4. The method for textual emotion analysis for national defense domain defense intelligence library according to claim 1,

the CHI statistical method based on the subjective 2-POS model is used for each sentence t_iAnd (3) carrying out condition screening, which specifically comprises the following steps:

each sentence t_iThe words in the sentence are classified according to the parts of speech, and the sequence combination of 2 continuous parts of speech in the sentence is used as one item for identifying the text, and the method is favorable forThe following formula is used for statistics:

5. The method for textual emotion analysis for national defense domain defense intelligence library according to claim 1,

the pre-established emotion dictionary is a Hownet emotion dictionary, the degree grades comprise at least three grades, and the emotion expression degrees among the at least three grades are sequentially decreased; and the word weight values corresponding to the three levels are 1.5, 1.0 and 0.5, respectively.

6. The method for textual emotion analysis for national defense domain defense intelligence library according to claim 1,

in step S6, the symbolic sentences include sentences containing summarized and/or turning words, or sentences of segment head and segment tail in the text;

judging the symbolic sentence, if the symbolic sentence belongs to the symbolic sentence, giving a weight value to the characteristic of the symbolic sentence_sp1.25; if the sentence does not belong to the symbolic sentence, the characteristic weight value is given to the sentence_sp＝1.0。

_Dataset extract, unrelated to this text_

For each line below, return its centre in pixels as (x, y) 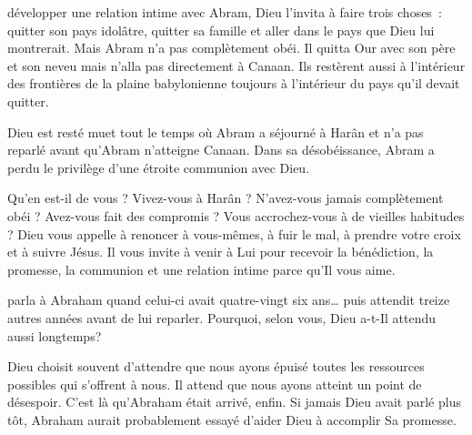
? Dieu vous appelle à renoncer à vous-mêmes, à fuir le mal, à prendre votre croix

7. The method for textual emotion analysis for national defense domain defense intelligence library according to claim 1,

the step S7 of performing emotional tendency statistics specifically includes:

Calculating the final emotion score of the Text

8. The method for textual emotion analysis for national defense domain defense intelligence library according to claim 1,

calculating the emotional tendency value O of Text sign (Ori)_T) Wherein sign is a sign function when Ori_TIf greater than 0, O is 1, representing an aggressive view; when Ori_TWhen equal to 0, O is 0, representing a neutral point of view; when Ori_TWhen the ratio is less than 0, O is-1, which means negative viewpoint.

9. The utility model provides a text emotion analysis system towards national defense field housekeeping intelligence storehouse which characterized in that: the text emotion analysis system comprises:

10. A computer-readable storage medium having stored thereon a computer program, characterized in that,

the computer program when executed by a processor implements the steps of a method for textual sentiment analysis for the national defense domain will be oriented towards the intellectual defense phase according to any one of claims 1 to 8.